Astronomy news for the week starting Friday, February 5, 1999.

The Moon passes through its third quarter this week on Monday, the 8th, just about sunrise. The third quarter, 90 degrees behind the Sun, is high to the south in the light of the new day, a lovely time to appreciate the quartering of the orbit when the day-night division on the Moon exactly halves the lunar disk. On the night of the Saturday the 6th, the waning gibbous Moon will rise just to the northeast of Mars, the two making a fine sight in the sky after midnight, the bright star Spica to the west of them.

But first admire Venus, now moving ever higher into western twilight after sunset, so brilliant against the still-light sky that it cannot be missed. Up and to the left of Venus, find bright Jupiter.
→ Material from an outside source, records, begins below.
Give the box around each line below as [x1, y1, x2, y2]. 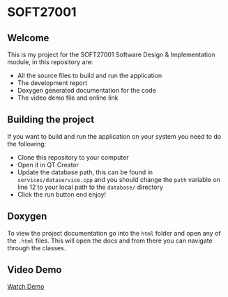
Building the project [7, 114, 95, 125]
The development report [17, 79, 88, 87]
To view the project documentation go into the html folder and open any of [7, 229, 221, 237]
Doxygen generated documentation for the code [17, 86, 157, 94]
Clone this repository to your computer [17, 153, 129, 161]
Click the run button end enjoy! [17, 190, 107, 199]
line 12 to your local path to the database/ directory [17, 183, 164, 191]
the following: [7, 139, 47, 148]
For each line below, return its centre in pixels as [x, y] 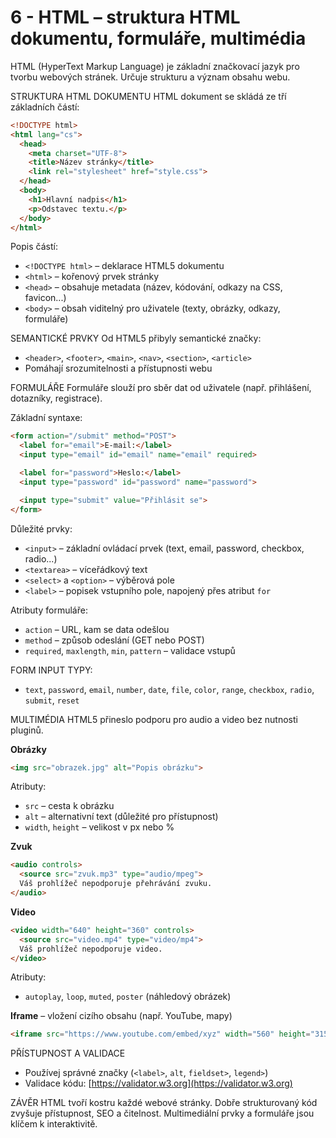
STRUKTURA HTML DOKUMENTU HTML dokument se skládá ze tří [148, 96]
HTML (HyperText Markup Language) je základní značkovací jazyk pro [155, 66]
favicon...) [45, 298]
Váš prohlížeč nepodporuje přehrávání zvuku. [116, 884]
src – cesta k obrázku [69, 806]
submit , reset [52, 700]
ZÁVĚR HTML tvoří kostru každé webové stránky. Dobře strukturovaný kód [164, 1103]
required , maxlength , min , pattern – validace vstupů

Since Venus is getting higher in the sky, and Jupiter lower, the two are closing in on each other for a close conjunction on February 23, the next couple of weeks providing a great opportunity to see planetary motion in quick action. Take the kids out to watch! Saturn then shines to the left of Jupiter, the three planets nicely outlining the ecliptic, the apparent path of the Sun.

The biggest news is of dim Pluto. The "last planet" of the Solar System, Pluto averages 40 Earth-Sun distances from the Sun, the next one in, Neptune, 30. But Pluto's orbit is oddly eccentric, allowing it to come closer to the Sun than Neptune for a brief portion of its orbital period. (The two cannot collide). At about 4 PM Central Time on January 21, 1979, Pluto moved closer to the Sun than Neptune, and for the past 20 years has been the "eighth" planet rather than the "ninth." That status will end on Thursday the 11th at 4:09 AM Central Time, when Pluto moves out farther than Neptune, where it will stay for the next 230 years. Pluto's odd orbit and small size are part of the reason for the discussion about Pluto's argued demotion from "planet" status to something else, to the largest of a huge number of "trans-Neptunian" bodies, 60 or so of which are now known.